The conference finals have been crud. In the West, what should have been the Golden State Warriors’ first true test became a joyless, perfunctory mercy-killing a little over halfway through Game 1, thanks to a goon doofus’s misplaced foot. In the East, meanwhile, what should have been a deliciously nasty four-game beatdown has been extended pointlessly by a Boston Celtics team seemingly hell-bent on draining the fun from the postseason.
It fits the pattern. The second round was butt, too, a Game 6 game-winner aside. The first round likewise stank like hell. A Rajon Rondo injury stole the juice from what could have been a 1-8 upset; out west, the Thunder’s comprehensive inferiority deflated what ought to have been a titanic reckoning between Russell Westbrook and James Harden. Forget about thrilling series; the 2017 postseason has been a search for thrilling quarters, and you can count on one hand all that it has delivered.
This comes at the end of a regular season poisoned by a noxious MVP debate, conducted on the stupidest possible terms for three months, which turned historically great performances by Harden and Westbrook into a proxy battle in a deeply ridiculous culture war between basketbloggers and sidelined LeBron fucking James so we could all pretend to see basketball nirvana in 26-6-4 and good defense. Along the way, the wonder and novelty of the Warriors ripened into something more and more-drearily familiar: a grim-faced All-Star squad taking care of business and preserving itself for June. The Cavaliers regressed. Neither conference provided anything like a truly convincing challenger to either favorite. The league’s main storyline for whole actual weeks was star players taking games off to rest. The trade deadline moved one player of actual consequence, to a trash team that promptly pinwheeled itself into a swamp. Joel Embiid’s lower body failed again. Blake Griffin’s lower body failed again. Kristaps Porzingis went backward. Ben Simmons played zero games. The young Timberwolves went nowhere. The fucking Celtics won the draft lottery.
All of this is to say, it has been a shitty go-round for the NBA. This season has sucked! Unless the Finals deliver something truly special, it will have been one of the shittier seasons in memory, just a great big ol’ null in the history of the sport. And in order for the Finals to rescue us from this dismal trajectory, the Boston Celtics will have to get the fuck out of my fucking face already.
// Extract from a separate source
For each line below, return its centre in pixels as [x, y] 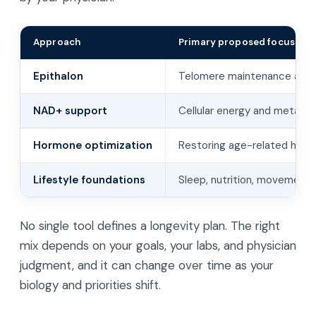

The Warriors were going to be the overwhelming favorites anyway, no matter what. Now they will be the fresher, much more well-rested favorites, waiting in Oakland for a jet-lagged underdog to arrive. No matter what. It’s too late for some other thing to happen. The best anyone—anyone but Boston fans, the worst people on earth—can hope for is for the Celtics not to exacerbate this.
Get the fuck out of here, you jamokes! You salvaged some dignity. You stole a game, in Cleveland, without Isaiah Thomas, thanks to the flukiest shooting performance Marcus Smart will ever have in his life, a rare egg from LeBron, and a big shot by Avery Bradley. Great! Now do the only decent thing left: Lay down across the railroad tracks so we can hustle along to the inevitable Finals rematch before something awful happens to strip even more of the luster off of it. Before Kelly Olynyk rips another Cavalier’s arm out of its socket. Before whatever alchemy has kept LeBron upright these past three postseasons wears off and he deflates like a punctured bouncy castle.
Shoot underhand in tonight’s Game 4! Wear headbands over your eyes! Give 35 minutes to whichever member of the Zeller clan is on the roster! The sport needs this. I need it. Usher the Cavs along to the Finals with all the care of a squire attending to his knight. Save us all from these garbage playoffs.
I’ll check the score tomorrow to see whether you came through.